Given the records below, the lines starting at the line with "Flux report editor" and ending at the line with "To renew an" should be output exactly, both end lines kept and pictures left out.

▶ [Given entries]:
......
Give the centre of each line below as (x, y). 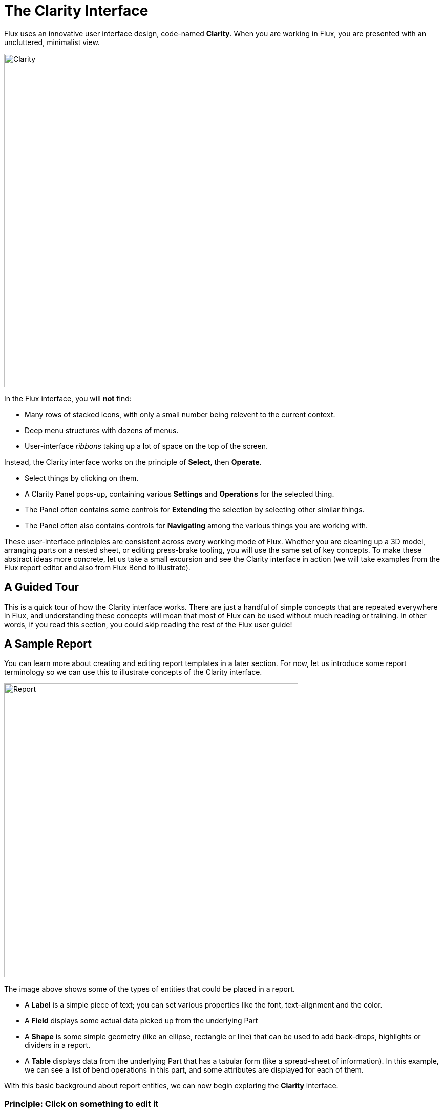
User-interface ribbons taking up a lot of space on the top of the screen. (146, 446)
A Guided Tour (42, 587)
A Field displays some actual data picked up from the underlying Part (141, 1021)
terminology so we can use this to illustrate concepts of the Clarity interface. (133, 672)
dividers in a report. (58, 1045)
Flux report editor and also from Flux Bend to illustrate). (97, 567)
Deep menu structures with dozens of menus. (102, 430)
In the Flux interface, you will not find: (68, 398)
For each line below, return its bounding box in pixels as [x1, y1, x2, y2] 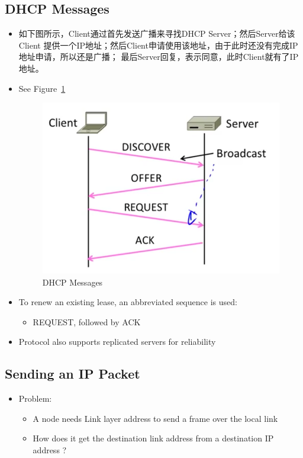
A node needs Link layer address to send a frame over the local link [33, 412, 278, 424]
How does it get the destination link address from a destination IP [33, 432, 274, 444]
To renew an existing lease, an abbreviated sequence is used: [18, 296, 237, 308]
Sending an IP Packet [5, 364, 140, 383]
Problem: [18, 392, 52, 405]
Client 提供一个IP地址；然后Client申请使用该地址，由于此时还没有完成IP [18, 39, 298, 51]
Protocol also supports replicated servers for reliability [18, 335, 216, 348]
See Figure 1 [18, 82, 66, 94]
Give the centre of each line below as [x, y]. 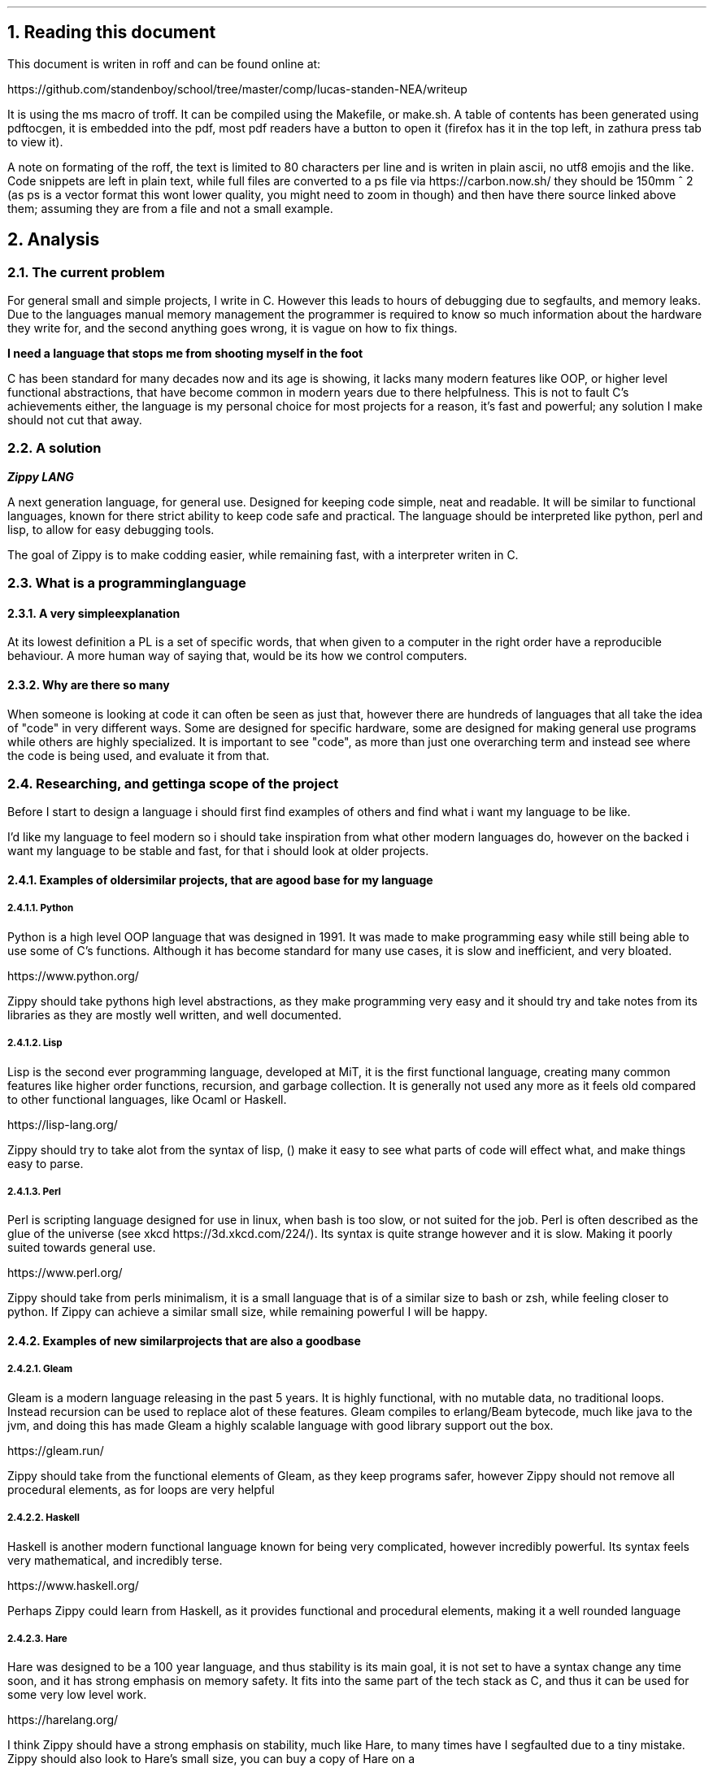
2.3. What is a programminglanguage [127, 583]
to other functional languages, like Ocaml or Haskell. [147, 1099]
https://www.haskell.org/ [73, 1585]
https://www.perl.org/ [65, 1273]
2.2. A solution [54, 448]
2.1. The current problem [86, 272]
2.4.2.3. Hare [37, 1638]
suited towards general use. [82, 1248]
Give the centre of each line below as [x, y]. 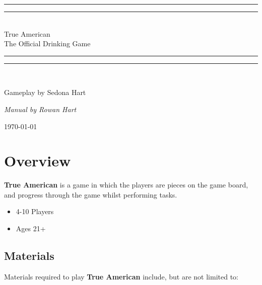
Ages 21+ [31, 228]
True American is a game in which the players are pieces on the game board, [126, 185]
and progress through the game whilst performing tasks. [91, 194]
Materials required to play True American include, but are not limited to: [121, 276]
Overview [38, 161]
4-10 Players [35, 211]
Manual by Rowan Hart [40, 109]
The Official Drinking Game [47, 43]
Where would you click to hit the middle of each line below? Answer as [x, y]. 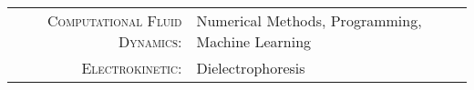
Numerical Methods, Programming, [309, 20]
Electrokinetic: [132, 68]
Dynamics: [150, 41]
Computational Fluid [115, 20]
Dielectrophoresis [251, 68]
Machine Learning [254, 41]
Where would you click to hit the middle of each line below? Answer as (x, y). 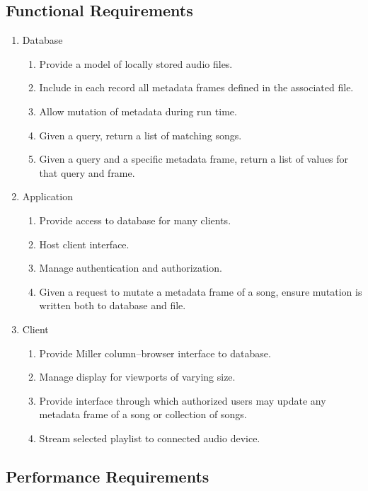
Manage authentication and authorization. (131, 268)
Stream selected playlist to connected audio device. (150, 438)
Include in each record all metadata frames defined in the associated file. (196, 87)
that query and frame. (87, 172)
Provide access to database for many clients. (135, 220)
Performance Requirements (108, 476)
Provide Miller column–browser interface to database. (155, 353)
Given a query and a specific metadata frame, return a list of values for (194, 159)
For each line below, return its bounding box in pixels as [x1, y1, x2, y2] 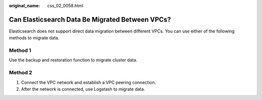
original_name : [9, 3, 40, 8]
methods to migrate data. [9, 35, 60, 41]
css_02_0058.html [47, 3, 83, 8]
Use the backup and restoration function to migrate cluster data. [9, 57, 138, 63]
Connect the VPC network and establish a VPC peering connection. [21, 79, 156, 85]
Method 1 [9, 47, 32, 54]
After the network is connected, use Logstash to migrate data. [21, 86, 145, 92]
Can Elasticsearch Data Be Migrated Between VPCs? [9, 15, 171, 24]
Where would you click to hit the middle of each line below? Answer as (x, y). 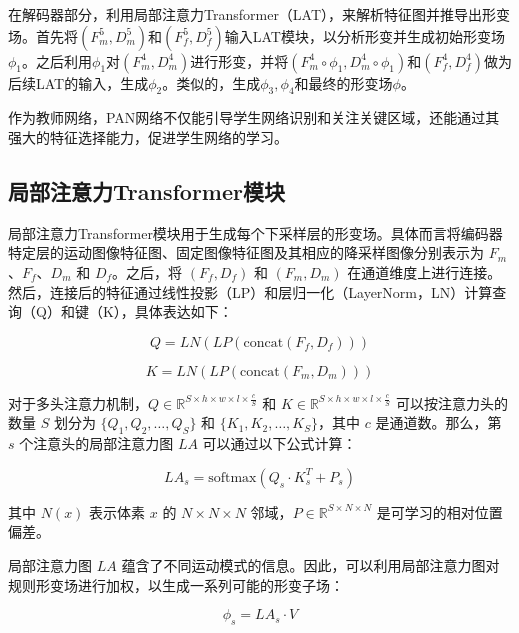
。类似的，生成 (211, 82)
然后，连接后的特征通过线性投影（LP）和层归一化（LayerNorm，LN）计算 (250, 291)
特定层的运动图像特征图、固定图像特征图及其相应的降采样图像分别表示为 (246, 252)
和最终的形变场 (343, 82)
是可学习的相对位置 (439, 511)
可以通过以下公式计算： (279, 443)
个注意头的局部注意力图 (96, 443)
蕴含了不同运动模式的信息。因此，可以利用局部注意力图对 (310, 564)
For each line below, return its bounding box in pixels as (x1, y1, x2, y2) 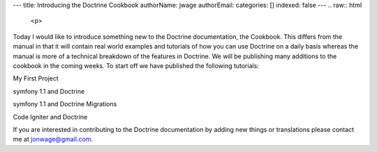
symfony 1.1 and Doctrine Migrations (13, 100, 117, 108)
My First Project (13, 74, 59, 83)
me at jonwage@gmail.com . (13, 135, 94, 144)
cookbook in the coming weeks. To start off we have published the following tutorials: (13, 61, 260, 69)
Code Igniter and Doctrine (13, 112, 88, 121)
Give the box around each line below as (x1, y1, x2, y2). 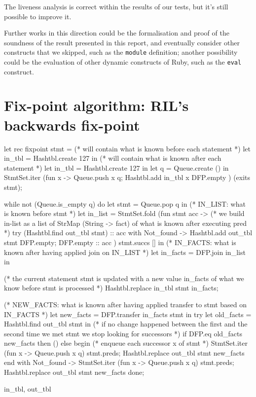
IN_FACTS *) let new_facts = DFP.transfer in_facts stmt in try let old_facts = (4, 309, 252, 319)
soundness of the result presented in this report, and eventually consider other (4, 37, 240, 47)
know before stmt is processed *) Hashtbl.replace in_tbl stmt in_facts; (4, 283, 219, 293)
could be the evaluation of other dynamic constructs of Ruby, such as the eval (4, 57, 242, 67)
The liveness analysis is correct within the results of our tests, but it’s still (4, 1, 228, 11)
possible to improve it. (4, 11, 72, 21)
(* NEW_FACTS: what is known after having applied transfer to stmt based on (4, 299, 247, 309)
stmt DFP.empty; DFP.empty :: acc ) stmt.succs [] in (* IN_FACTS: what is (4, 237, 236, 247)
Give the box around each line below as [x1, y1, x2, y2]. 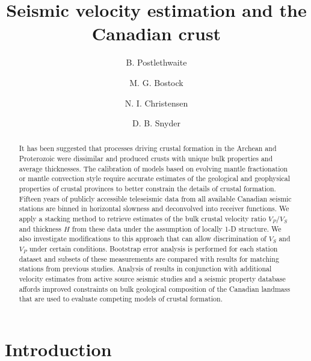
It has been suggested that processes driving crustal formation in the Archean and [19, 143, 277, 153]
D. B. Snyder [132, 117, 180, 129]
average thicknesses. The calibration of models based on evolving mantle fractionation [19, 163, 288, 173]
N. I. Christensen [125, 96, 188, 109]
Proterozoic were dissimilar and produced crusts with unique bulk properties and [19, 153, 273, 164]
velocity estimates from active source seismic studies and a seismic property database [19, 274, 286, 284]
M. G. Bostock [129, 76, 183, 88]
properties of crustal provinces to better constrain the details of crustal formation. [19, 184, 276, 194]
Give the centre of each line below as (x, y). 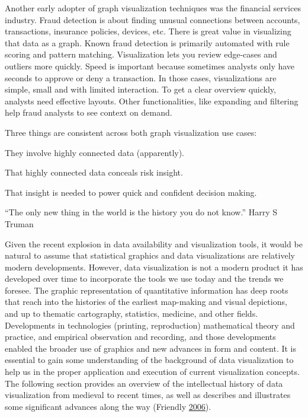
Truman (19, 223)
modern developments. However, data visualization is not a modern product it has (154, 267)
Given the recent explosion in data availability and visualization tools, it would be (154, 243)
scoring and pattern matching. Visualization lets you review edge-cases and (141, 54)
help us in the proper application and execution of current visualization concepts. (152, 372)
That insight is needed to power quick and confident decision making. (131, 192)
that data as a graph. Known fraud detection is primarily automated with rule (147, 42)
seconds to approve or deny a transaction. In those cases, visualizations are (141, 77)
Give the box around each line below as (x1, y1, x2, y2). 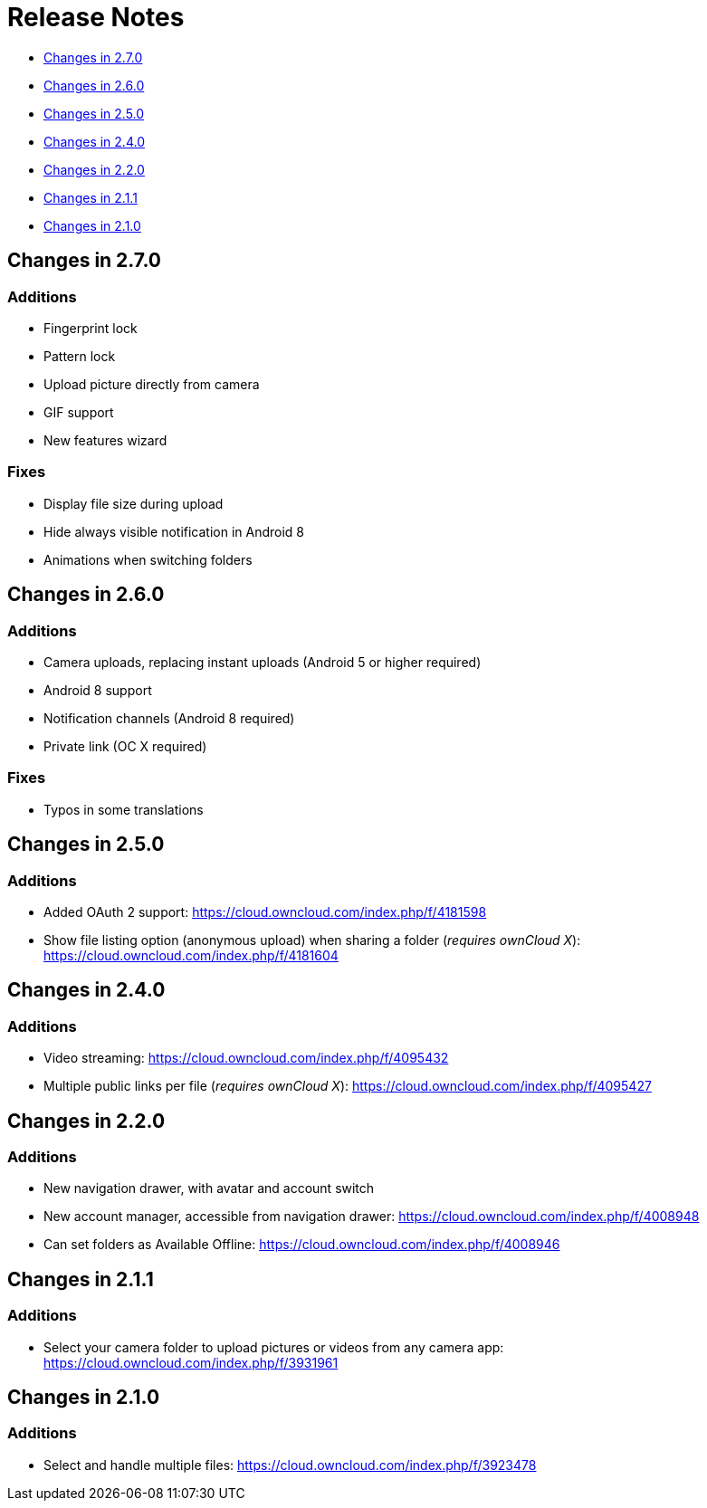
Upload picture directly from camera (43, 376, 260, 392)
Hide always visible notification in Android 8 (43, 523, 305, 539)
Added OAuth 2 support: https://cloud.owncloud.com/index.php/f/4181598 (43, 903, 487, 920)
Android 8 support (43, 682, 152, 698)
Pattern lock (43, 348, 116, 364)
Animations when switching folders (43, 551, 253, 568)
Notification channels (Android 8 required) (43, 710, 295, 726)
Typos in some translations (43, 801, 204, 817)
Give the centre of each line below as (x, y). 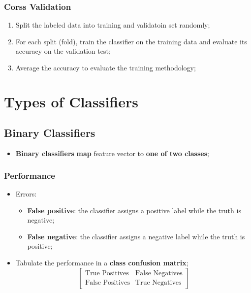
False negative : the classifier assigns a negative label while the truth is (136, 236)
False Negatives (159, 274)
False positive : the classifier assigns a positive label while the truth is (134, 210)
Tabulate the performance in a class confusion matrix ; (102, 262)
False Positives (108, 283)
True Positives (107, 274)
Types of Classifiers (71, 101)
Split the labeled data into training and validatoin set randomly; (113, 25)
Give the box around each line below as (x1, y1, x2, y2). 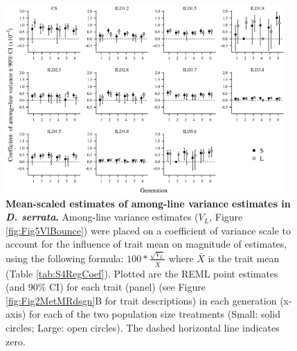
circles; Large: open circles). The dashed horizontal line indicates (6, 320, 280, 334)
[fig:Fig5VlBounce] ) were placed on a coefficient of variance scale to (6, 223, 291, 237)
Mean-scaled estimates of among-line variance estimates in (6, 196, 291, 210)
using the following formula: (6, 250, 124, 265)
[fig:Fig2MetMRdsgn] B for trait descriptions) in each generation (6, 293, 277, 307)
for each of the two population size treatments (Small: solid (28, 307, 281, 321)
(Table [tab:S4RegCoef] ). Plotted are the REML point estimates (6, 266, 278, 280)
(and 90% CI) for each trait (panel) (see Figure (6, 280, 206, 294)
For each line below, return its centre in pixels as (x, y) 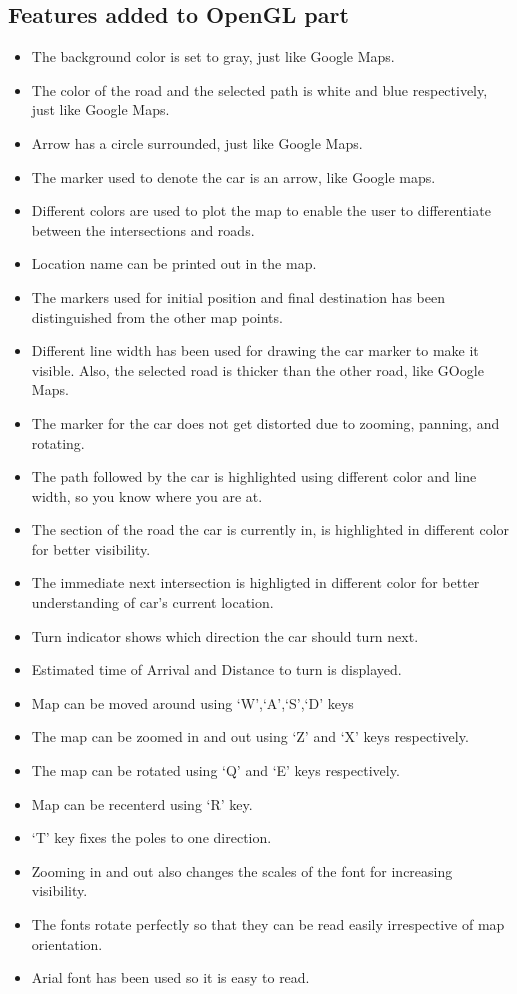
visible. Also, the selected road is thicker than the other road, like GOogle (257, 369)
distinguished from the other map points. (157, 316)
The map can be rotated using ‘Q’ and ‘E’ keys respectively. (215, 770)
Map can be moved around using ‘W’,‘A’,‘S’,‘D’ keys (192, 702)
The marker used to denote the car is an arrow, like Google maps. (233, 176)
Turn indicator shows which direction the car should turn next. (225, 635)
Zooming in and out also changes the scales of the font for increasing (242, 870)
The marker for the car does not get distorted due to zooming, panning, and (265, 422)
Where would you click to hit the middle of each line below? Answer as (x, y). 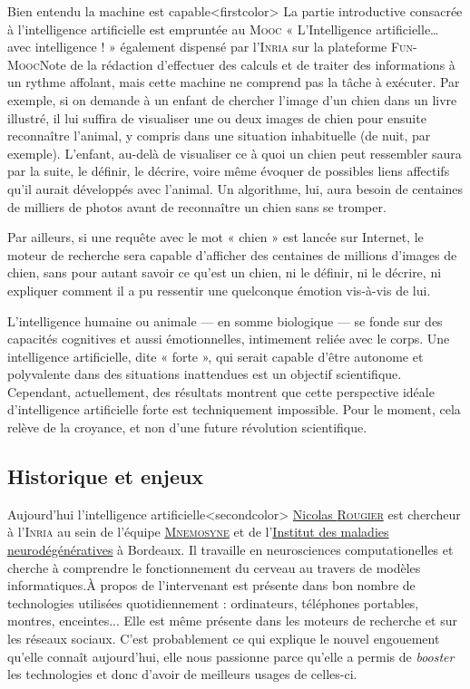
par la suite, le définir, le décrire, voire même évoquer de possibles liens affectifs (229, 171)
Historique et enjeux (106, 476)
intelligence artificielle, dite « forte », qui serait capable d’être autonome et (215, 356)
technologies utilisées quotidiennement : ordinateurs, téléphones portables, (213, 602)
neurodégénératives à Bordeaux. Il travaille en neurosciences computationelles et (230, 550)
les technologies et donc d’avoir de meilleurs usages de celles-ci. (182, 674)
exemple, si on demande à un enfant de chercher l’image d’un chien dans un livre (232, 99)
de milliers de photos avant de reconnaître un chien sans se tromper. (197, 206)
......
▶ [Response to this exercise]:
Flux report editor and also from Flux Bend to illustrate). (97, 567)
Deep menu structures with dozens of menus. (102, 430)
In the Flux interface, you will not find: (68, 398)
For each line below, return its bounding box in pixels as [x1, y1, x2, y2] 
A node needs Link layer address to send a frame over the local link [33, 412, 278, 424]
How does it get the destination link address from a destination IP [33, 432, 274, 444]
To renew an existing lease, an abbreviated sequence is used: [18, 296, 237, 308]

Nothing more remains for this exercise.